The veracity of your son’s trivia item rests on little more than these scraps. Perhaps he can ask the guys about it during the next Cincinnati stop on their Farewell Tour, which has been in progress since 2000.

 

In my house, WVXU’s Morning Edition is almost a family member, helping us pace our routine. If I hear the local news finish at 10 minutes past the hour but haven’t finished breakfast, I know I’m running late. If I’m crossing the Brent Spence during the headlines at 30 past, I don’t need to rush. But recently, WVXU changed the intervals of its in-hour breaks without notice! My morning is in chaos. What happened?—Irrational Public Radio

Dear Irrational:
The Doctor feels your pain. Morning background din transmits subliminal but essential signals to our blurred pre-caffeinated brains: “Alert, alert! Matt’s tone of voice changed from Gravitas-Top-Story to Laughing-With-Al-Soft-Feature! News quadrant over but you remain naked! Alert!” Any sudden alteration in the din’s comforting sequence creates a rupture in your morning brain’s space-time-continuum. You are understandably off-balance, but your blame is misplaced.

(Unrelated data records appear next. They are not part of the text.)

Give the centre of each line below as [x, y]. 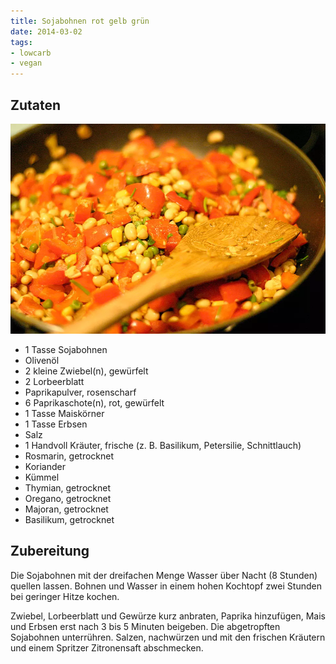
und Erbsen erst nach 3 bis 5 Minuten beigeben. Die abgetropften [145, 626]
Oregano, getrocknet [68, 498]
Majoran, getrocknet [66, 509]
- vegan [26, 63]
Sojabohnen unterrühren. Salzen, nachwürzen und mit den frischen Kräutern [168, 637]
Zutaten [36, 105]
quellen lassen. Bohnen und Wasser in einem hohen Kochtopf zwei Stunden [166, 586]
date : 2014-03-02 [46, 31]
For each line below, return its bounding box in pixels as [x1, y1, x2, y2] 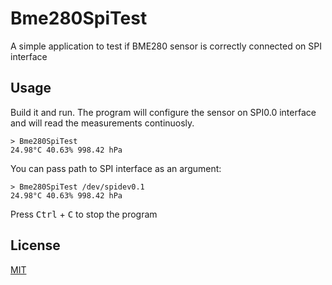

National Public Radio—not local affiliate WVXU—altered Morning Edition’s hourly structure on November 17, 2014. The reason, collectively, was you. Chris Phelps, Content VP for Cincinnati Public Radio, cited NPR’s research claiming that busy morning listeners only tune in for roughly 20 minutes. As a result, morning news summaries now happen every 20 minutes instead of 30, shuffling other elements (and allowing WVXU a few more minutes for local coverage). Long-timers like you will need to recalibrate your morning rituals, or consider clocking your routine with, perhaps, a clock.